In each place, the US and London, a social revolution was going on. The youth of the counterculture had come to the conclusion that: (A) the establishment looked out for its own interests, not those of the public at large, and not for the younger generation – who it sent to Vietnam to fight its wars; (B) it established arbitrary rules which restricted the freedom of young people to express themselves; (C) it was possible, nevertheless, for youth to rebel against this corrupt authority and take control of their lives, and (D) there was no shortage of outlets for this rebellion. The music – especially Pink Floyd & the Beatles, and the San Francisco bands, reflected this change, casting away the old restrictions and going off into new, uncharted territory where anything was possible. Sgt Pepper is the finest example of this: 4 guys going into the studio without having to worry about satisfying mobs of screaming teenage girls or whether they could reproduce the music onstage.
LSD. Undoubtedly, the catalyst for channeling the severe social distortion of the Vietnam War into the creative and productive outlet of music was the drugs, and none more important than lysergic acid diethylamide, better known as LSD, or acid. The drug is too important to fully address here, and deserves a full blog entry in its own right. But for here it’s enough to argue that the drug was responsible for no less than Sgt Pepper, Piper at the Gates of Dawn (Pink Floyd), Blue Cheer, the Grateful Dead, Hawkwind, and countless other bands. Lennon has always denied that “Lucy in the Sky With Diamonds” was about LSD, but the song title and lyrics, plus Lennon’s own extremely irreverent and cynical personality, convince me that his denial was really an elaborate put down, an inside joke, a slap in the face, and an insult to the intelligence of anyone who ever listened to the song closely.

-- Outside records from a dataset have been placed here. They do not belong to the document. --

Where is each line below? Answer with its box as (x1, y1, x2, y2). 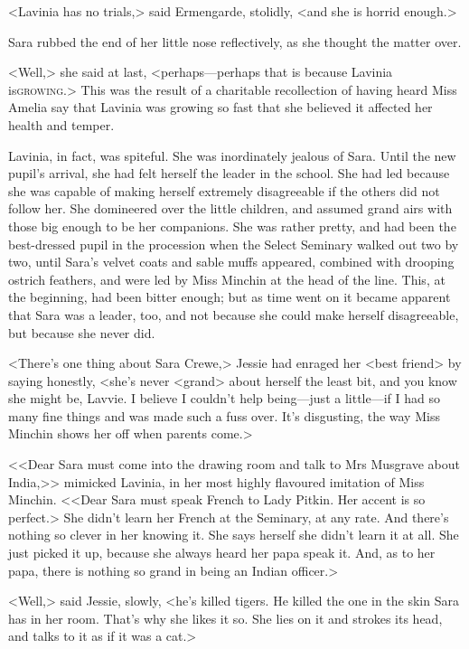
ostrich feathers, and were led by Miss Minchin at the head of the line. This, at (8, 269, 446, 288)
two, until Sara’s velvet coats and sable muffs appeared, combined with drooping (8, 252, 455, 271)
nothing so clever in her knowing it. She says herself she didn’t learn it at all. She (8, 525, 459, 544)
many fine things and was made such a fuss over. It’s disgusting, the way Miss (8, 406, 440, 425)
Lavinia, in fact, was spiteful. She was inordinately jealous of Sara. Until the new (8, 146, 456, 165)
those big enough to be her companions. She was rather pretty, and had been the (8, 216, 456, 235)
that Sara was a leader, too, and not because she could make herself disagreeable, (8, 305, 459, 324)
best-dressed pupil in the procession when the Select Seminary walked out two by (8, 234, 459, 253)
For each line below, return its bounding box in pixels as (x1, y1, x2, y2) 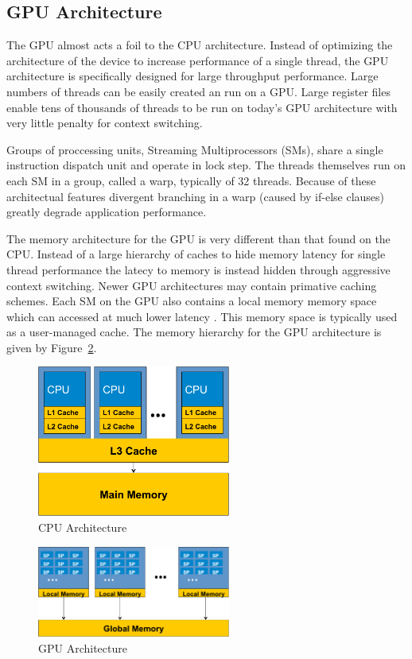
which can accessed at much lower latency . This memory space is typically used (6, 308, 398, 324)
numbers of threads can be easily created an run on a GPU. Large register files (6, 83, 391, 99)
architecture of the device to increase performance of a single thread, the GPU (6, 52, 389, 68)
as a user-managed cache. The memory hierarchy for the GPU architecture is (6, 324, 382, 340)
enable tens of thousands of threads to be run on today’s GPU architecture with (6, 99, 398, 115)
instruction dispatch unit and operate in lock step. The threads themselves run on (6, 157, 406, 173)
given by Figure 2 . (6, 339, 97, 355)
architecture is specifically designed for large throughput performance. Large (6, 68, 379, 84)
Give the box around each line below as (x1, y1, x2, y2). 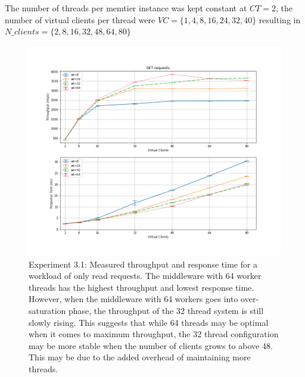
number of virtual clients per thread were (5, 13, 155, 26)
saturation (29, 304, 66, 317)
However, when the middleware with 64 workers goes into (29, 293, 238, 305)
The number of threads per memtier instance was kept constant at (5, 2, 247, 14)
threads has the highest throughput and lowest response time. (29, 281, 254, 293)
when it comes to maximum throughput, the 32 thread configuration (29, 328, 279, 340)
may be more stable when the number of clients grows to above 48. (29, 339, 273, 351)
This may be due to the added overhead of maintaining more (29, 351, 251, 363)
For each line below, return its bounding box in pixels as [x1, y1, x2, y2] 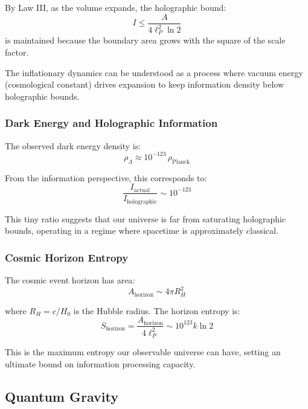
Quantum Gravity [5, 387, 118, 405]
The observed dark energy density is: [5, 139, 141, 152]
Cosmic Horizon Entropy [5, 250, 129, 265]
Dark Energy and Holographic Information [5, 115, 218, 130]
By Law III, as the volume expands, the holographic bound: [5, 1, 226, 13]
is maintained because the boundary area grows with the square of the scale [5, 34, 286, 47]
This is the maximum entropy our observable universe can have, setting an [5, 346, 281, 358]
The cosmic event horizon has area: [5, 274, 135, 286]
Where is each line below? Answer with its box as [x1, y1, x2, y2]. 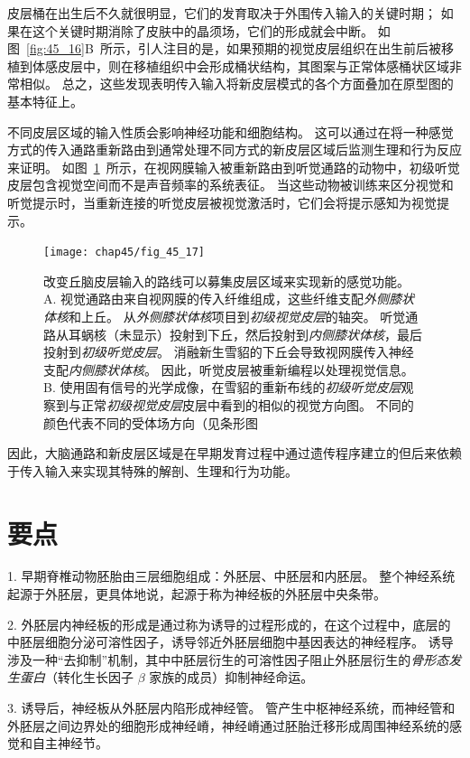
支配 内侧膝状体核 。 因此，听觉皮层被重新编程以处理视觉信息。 [43, 360, 414, 379]
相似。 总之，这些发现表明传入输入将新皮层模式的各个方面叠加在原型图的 [19, 74, 454, 93]
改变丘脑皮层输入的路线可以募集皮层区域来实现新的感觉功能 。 [43, 271, 410, 290]
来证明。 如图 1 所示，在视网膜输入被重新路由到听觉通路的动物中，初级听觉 [7, 157, 460, 176]
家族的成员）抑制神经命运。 [149, 668, 314, 687]
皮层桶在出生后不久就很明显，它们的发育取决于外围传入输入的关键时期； [7, 4, 437, 22]
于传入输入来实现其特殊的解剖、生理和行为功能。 [7, 461, 298, 480]
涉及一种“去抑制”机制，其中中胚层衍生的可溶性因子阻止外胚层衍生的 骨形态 [7, 650, 449, 669]
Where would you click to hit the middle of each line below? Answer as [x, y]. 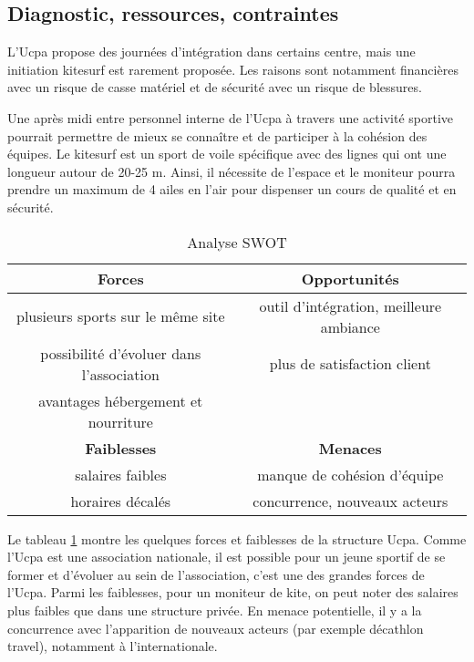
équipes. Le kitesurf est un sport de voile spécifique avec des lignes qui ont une [227, 154]
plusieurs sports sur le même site [121, 316]
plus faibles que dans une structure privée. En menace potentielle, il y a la [215, 610]
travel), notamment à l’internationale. [113, 646]
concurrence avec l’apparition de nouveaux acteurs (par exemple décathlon [216, 628]
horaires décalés [121, 501]
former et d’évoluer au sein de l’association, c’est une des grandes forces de [216, 574]
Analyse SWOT [237, 242]
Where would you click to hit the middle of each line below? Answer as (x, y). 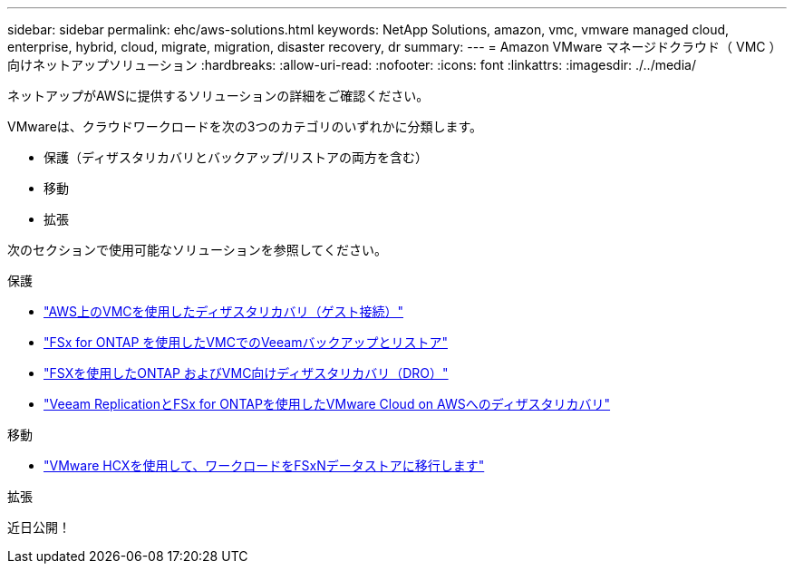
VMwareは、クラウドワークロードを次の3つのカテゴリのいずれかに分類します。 (245, 126)
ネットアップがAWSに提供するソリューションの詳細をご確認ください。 (218, 96)
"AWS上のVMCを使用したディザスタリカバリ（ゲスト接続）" (223, 311)
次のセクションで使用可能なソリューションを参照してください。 (197, 250)
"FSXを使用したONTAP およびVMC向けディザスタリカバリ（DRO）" (246, 373)
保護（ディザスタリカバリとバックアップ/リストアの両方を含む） (236, 157)
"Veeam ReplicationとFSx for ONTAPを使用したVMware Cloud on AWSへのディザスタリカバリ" (327, 404)
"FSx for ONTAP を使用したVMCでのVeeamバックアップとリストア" (246, 342)
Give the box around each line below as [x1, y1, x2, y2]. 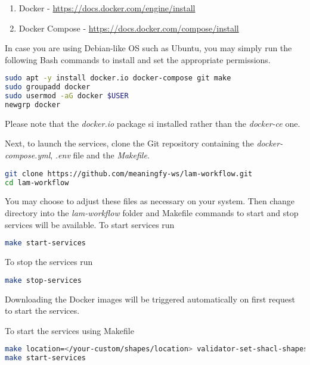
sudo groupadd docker [5, 83, 91, 92]
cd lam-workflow [5, 178, 69, 187]
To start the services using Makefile [5, 324, 134, 336]
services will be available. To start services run [5, 218, 175, 230]
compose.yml [5, 149, 51, 161]
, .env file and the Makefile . [50, 149, 150, 161]
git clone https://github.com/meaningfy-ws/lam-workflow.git [5, 169, 253, 178]
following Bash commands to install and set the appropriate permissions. [5, 53, 271, 65]
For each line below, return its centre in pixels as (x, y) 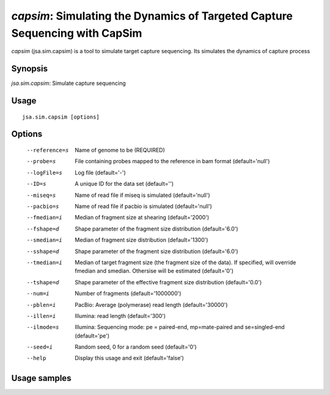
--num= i (38, 294)
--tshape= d (43, 282)
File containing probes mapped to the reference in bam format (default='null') (172, 161)
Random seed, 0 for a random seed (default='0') (136, 347)
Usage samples (41, 378)
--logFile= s (44, 172)
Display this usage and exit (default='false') (130, 358)
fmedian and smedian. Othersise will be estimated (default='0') (154, 271)
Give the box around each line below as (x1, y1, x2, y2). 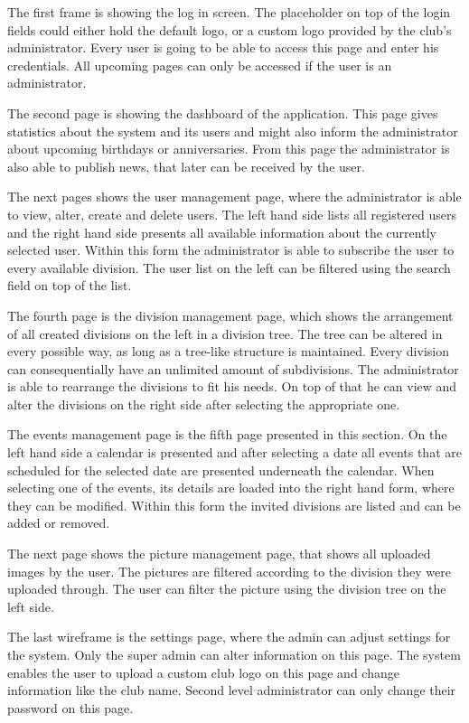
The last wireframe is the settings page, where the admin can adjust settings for (7, 627, 451, 646)
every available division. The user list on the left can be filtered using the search (7, 258, 451, 277)
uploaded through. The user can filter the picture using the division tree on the (7, 579, 446, 598)
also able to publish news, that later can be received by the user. (7, 156, 365, 175)
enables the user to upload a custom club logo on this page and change (7, 662, 399, 681)
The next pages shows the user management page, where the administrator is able (7, 187, 462, 206)
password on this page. (7, 698, 134, 717)
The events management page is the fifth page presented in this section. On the (7, 425, 447, 444)
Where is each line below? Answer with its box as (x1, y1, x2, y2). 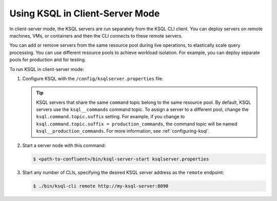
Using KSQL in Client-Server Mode (9, 8, 160, 19)
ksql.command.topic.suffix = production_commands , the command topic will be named (36, 121, 238, 127)
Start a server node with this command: (22, 142, 106, 149)
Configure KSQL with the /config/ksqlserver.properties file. (22, 75, 164, 82)
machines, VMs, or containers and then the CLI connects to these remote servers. (9, 32, 183, 39)
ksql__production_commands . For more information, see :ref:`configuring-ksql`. (36, 128, 210, 134)
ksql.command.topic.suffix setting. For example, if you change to (36, 114, 185, 120)
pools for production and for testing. (9, 57, 86, 63)
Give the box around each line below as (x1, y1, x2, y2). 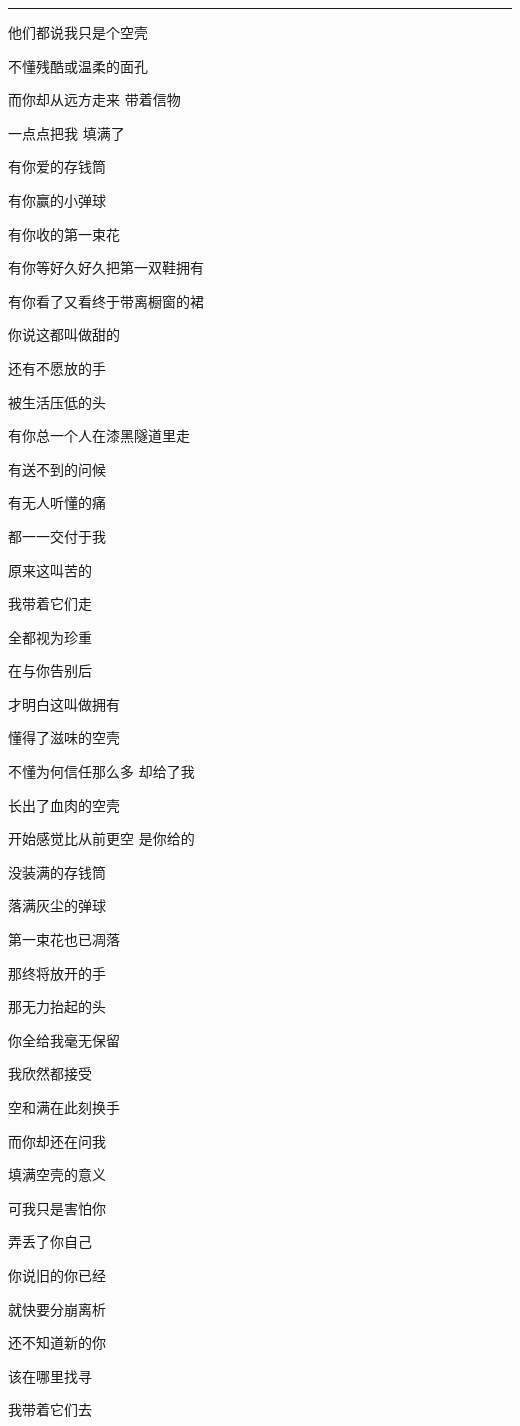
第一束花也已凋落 (8, 929, 120, 950)
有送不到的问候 (8, 458, 106, 479)
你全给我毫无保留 (8, 1029, 120, 1050)
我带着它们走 (8, 593, 92, 614)
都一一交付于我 (8, 525, 106, 546)
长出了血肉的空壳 (8, 794, 120, 815)
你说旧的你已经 (8, 1264, 106, 1285)
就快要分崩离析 (8, 1298, 106, 1319)
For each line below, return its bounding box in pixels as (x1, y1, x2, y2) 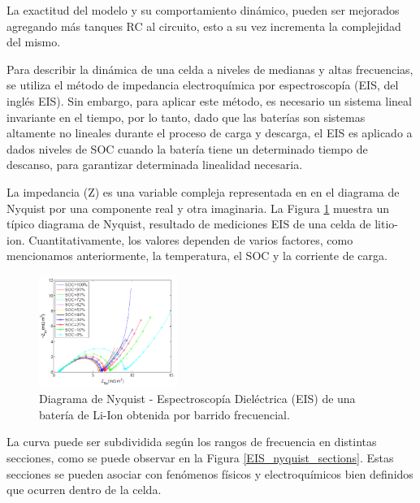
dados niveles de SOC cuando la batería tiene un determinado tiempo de (6, 140, 368, 157)
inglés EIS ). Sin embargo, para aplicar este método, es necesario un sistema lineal (6, 92, 412, 109)
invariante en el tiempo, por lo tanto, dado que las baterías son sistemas (6, 108, 366, 125)
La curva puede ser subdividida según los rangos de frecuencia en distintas (6, 433, 377, 450)
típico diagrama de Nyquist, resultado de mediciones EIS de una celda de (6, 215, 371, 232)
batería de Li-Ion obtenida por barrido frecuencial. (39, 405, 290, 423)
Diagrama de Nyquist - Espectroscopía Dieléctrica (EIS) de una (39, 390, 356, 407)
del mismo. (6, 33, 61, 50)
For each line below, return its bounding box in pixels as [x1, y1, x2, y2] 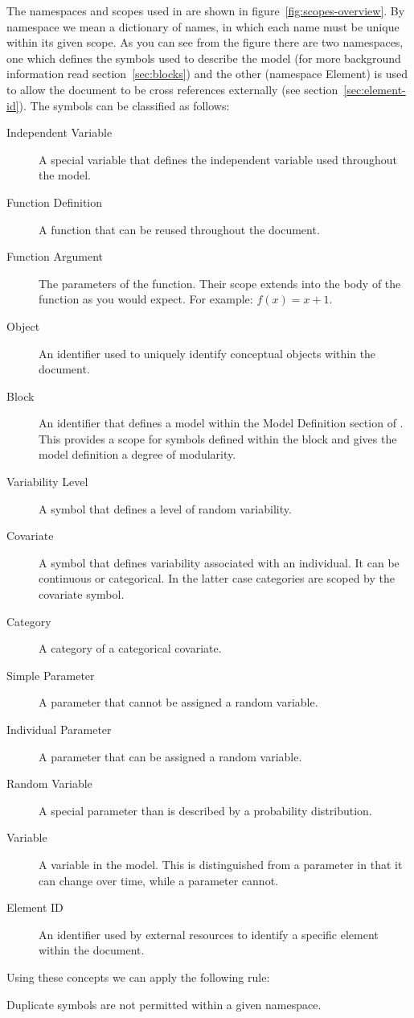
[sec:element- [343, 80, 406, 97]
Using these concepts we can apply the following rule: [6, 968, 270, 985]
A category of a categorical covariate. [39, 640, 222, 657]
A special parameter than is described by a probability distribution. [39, 802, 372, 818]
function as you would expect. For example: [39, 291, 253, 307]
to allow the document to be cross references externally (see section [6, 80, 338, 97]
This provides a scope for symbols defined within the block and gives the [39, 430, 397, 447]
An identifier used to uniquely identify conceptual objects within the [39, 344, 376, 361]
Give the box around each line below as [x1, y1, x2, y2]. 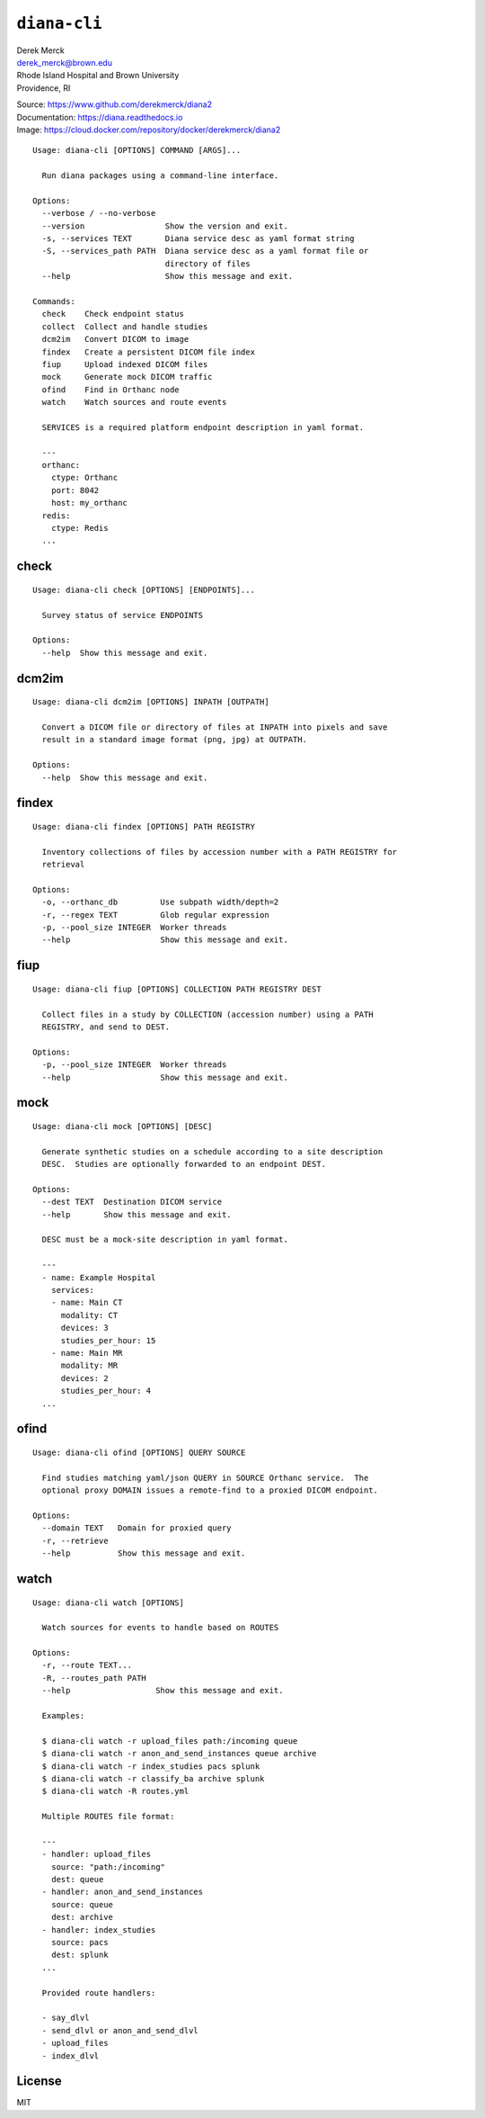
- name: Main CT [50, 1297, 123, 1308]
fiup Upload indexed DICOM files [41, 359, 208, 369]
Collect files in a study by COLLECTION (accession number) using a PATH [41, 1009, 374, 1019]
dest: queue [50, 1874, 104, 1885]
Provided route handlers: [41, 1988, 156, 1997]
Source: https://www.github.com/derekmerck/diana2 [16, 99, 213, 110]
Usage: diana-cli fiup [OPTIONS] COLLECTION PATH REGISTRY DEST [32, 983, 322, 994]
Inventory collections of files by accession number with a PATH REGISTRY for [41, 847, 398, 857]
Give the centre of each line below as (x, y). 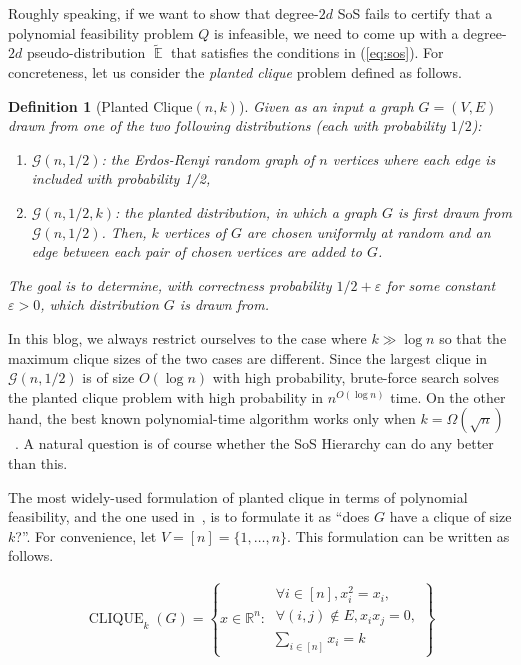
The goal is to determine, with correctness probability (170, 284)
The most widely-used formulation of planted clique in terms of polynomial (238, 496)
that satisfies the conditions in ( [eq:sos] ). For (307, 52)
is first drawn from (454, 211)
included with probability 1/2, (121, 178)
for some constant (441, 284)
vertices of (195, 231)
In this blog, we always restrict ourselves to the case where (187, 337)
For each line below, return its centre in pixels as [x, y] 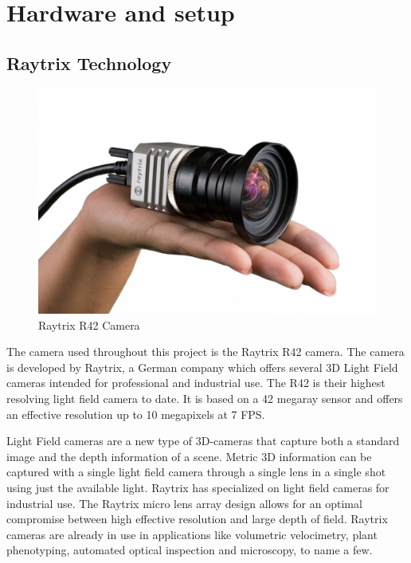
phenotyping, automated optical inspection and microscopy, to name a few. [190, 550]
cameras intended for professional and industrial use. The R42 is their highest [196, 383]
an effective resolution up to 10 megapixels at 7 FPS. [136, 414]
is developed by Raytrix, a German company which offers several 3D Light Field [202, 367]
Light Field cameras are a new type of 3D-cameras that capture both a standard [203, 441]
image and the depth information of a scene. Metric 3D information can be [189, 456]
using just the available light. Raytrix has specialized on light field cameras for [198, 487]
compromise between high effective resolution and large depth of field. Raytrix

By expanding our consciousness, by smashing outside the box of conventional thinking, the drug opened new horizons. Not all the music was good, but the best of it was some of the best ever made, and could never have been made without the LSD. Sure, these same bands had made quality material in the early 60s, but alcohol, cigarettes, even marijuana, were no substitute for what Jimi Hendrix called “the experience”. LSD was the only game in town.
The Beatles, Pink Floyd, and others in London’s Underground movement were watching America, particularly San Francisco, and the shock waves rippling through America from the Vietnam War – including Woodstock, which was an anti-war protest festival – flew across the sea into the streets of London, and channeled through the artists and musicians by LSD, were engrooved into vinyl for the rest of us to experience and enjoy even to this day. Thanks to Uncle Ho for invading South Vietnam, and President Lyndon Johnson for sending US troops to defend it.